Mangrove forests, with the typical spectral response features of green plants, could be easily distinguished from water, bare land, and built-up land. However, the spectral curve of mangrove forests displayed the same trend as other vegetation types (other forest types and cultivated land) in both the visible and near-infrared wavelengths, but there was a certain distinguishability in the short infrared wavelength. Optical remote sensing could obtain better classification results due to its high resolution and strong interpretation. Although more accurate spatial information for vegetation can be obtained by radar remote sensing due to its strong penetration and useful polarization information, the classification accuracy is not ideal when using SAR data only. In this study, the overall accuracy ranged from 83.5% using only optical data to 95.04% when combining optical and SAR data. Different variables (NDVI, HH-VV difference, HV-HH difference, HH/HV intensity ratios and polarization decomposition parameters) derived from optical and SAR data had improved the accuracy to some extent.
This indicates that multi-dimensional features from different remote sensing images can be used to map the mangrove forests extend by the SVM machine learning method.

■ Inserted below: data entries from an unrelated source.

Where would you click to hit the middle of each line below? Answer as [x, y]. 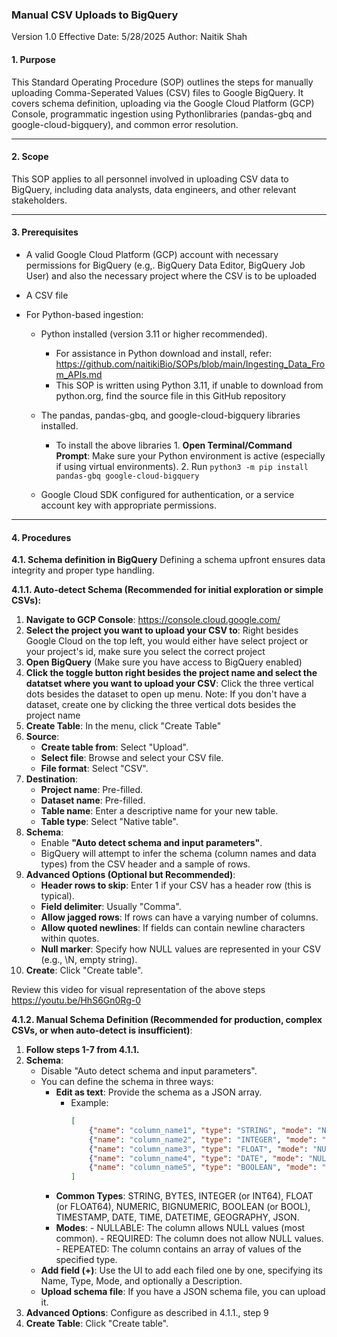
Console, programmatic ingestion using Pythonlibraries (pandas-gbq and [162, 114]
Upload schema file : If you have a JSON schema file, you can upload [183, 1292]
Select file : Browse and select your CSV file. [132, 758]
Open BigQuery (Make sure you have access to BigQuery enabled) [164, 662]
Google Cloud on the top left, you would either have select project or [167, 641]
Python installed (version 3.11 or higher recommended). [154, 334]
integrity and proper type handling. [83, 570]
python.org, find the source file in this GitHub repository [170, 395]
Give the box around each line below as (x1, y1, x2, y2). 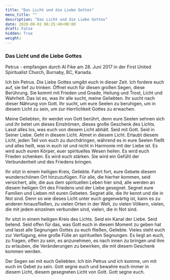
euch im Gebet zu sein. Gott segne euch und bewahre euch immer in (5, 264, 149, 270)
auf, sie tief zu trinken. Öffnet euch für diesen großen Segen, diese (5, 85, 145, 91)
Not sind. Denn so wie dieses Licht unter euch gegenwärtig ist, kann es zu (5, 195, 161, 202)
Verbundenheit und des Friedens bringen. (5, 159, 93, 165)
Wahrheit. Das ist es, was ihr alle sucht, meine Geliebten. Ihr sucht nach (5, 95, 155, 101)
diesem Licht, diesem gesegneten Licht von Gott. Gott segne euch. (5, 269, 145, 275)
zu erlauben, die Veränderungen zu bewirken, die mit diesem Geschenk (5, 243, 155, 249)
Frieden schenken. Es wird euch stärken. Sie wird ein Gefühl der (5, 153, 140, 159)
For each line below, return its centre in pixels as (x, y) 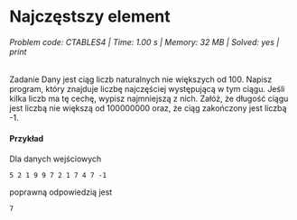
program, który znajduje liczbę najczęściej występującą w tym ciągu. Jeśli (147, 89)
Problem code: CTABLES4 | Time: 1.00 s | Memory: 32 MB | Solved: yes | (144, 41)
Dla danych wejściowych (56, 159)
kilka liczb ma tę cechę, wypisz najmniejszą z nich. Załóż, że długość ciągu (149, 99)
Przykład (27, 138)
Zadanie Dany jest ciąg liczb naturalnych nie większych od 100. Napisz (141, 79)
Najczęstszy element (90, 17)
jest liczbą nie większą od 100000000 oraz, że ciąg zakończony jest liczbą (148, 108)

SAR data not only compensate the shortcomings of optical remote sensing, but also are useful for improving the classification accuracy and mapping the extent of mangrove forests when it is combined with optical data. Furthermore, optical image with high spatial resolution, combined with SAR image with high spatial resolution and longer wavelength, will achieve mangrove forests species discrimination. This combination will provide more accurate information, enabling the study of the spatial distribution and dynamic changes of mangrove forests, which is important for establishing conservation and management policies.

Author Contributions

Jianing Zhen and Jingjuan Liao conceived and designed the experiments; Jianing Zhen performed the experiments; Jianing Zhen, Jingjuan Liao and Guo Zhuang Shen conducted the field survey; Jianing Zhen wrote the Original Draft; Jingjuan Liao and Guozhuang Shen revised the paper.

Funding

This research was funded by Finance Science and Technology Project of Hainan Province (Grant No. ZDKJ2016021), and the Strategic Priority Research Program of the Chinese Academy of Sciences (Grant No. XDA19030302).

Acknowledgments

The authors are grateful to the colleagues who participated in the field surveys and data collection. The authors would like to thank the support of Finance Science and Technology Project of Hainan Province (Grant No. ZDKJ2016021), and the Strategic Priority Research Program of the Chinese Academy of Sciences (Grant No. XDA19030302). We wish to thank High Resolution Data Center of Hainan for providing GF-2 images. The authors also thank the reviewers for their valuable comments and suggestions to improve the quality of the manuscript.

Conflicts of Interest

The authors declare no conflicts of interest.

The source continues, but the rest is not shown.